Но жить, это совсем другое дело».

 

VII

 

Женевьева не решается потрогать занавеску, кресло, хоть украдкой прикоснуться к ним, боясь внезапно обнаружить, что она в клетке. До сих пор все ее легкие прикосновения к этим вещам были лишь игрой. До сих пор вся эта декорация могла появиться по ее желанию и в любую минуту исчезнуть, как в театре. Она, обладавшая таким безупречным вкусом, никогда не задавалась вопросом, чего стоит этот персидский ковер, эта набойка из Жуи. До сих пор они были всего лишь образом дома, столь милым для нее, теперь же они будут сопутствовать ее собственной жизни.

 

«Ничего, – думала Женевьева, – я еще чужая в этой жизни, она еще не стала моей». И она усаживалась поглубже в кресло и закрывала глаза. Как в купе экспресса. Каждая прожитая минута отбрасывает назад дома, леса, деревни. А когда, лежа на полке, открываешь глаза, видишь все то же неизменное медное кольцо. А ты, сам того не ведая, подвергся какому-то превращению. «Через неделю я раскрою глаза и буду уже другой: он увезет меня».

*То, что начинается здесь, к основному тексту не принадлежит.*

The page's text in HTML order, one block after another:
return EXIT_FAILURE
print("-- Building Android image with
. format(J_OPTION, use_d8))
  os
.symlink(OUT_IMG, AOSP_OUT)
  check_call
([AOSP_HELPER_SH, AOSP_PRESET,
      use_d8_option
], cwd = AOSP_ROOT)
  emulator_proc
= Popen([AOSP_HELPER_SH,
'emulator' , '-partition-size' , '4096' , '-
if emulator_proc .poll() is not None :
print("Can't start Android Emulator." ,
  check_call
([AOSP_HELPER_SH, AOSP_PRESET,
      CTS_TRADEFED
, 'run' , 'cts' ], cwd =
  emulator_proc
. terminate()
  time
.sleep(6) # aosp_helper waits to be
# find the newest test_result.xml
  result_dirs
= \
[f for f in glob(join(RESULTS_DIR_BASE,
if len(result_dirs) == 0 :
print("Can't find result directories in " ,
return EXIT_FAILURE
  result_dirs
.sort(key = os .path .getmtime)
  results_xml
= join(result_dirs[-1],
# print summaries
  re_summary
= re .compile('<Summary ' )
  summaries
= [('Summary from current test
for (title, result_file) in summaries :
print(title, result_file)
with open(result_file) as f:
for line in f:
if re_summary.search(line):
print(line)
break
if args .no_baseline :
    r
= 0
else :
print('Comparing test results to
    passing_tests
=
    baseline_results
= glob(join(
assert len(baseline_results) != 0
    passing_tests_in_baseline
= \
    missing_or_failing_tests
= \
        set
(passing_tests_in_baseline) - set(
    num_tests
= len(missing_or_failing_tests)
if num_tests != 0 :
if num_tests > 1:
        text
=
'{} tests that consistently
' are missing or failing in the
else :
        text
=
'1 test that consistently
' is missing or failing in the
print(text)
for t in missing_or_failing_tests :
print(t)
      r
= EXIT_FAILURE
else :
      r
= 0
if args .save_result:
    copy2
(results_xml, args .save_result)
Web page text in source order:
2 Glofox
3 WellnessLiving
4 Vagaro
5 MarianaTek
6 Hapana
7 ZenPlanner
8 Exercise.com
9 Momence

– Как вам нравится наш дом?

Зачем будить ее так рано? Она осматривается. Ей трудно выразить свои чувства: эта декорация слишком эфемерна. Ее остов не прочен…

– Жак, подойди ко мне, ты-то ведь настоящий…

В комнате полумрак, вдоль стен низкие тахты, обстановка холостяцкой квартиры. На стенах марокканские ткани. Все это развешивается за пять минут и так же быстро может быть убрано.

– Жак, почему вы прячете стены, почему вы не даете их погладить?..

Она любит ласкать рукой камень, гладить в доме самые прочные и долговечные вещи. Те, что могут вас долго куда-то везти, как корабль…

Он показывает ей свои сокровища: «сувениры»…

Она понимает. Она была знакома с офицерами из колониальных войск, которые, приезжая в Париж, вели призрачную жизнь пришельцев из иного мира. Встречаясь на бульварах, они сами едва верили тому, что они живые. Их квартиры были более или менее точной копией их домов в Сайгоне или в Марракеше. Здесь велись разговоры о женщинах, о товарищах, о карьере; но все эти драпировки, которые там, может быть, составляли самую плоть стен, тут были мертвы.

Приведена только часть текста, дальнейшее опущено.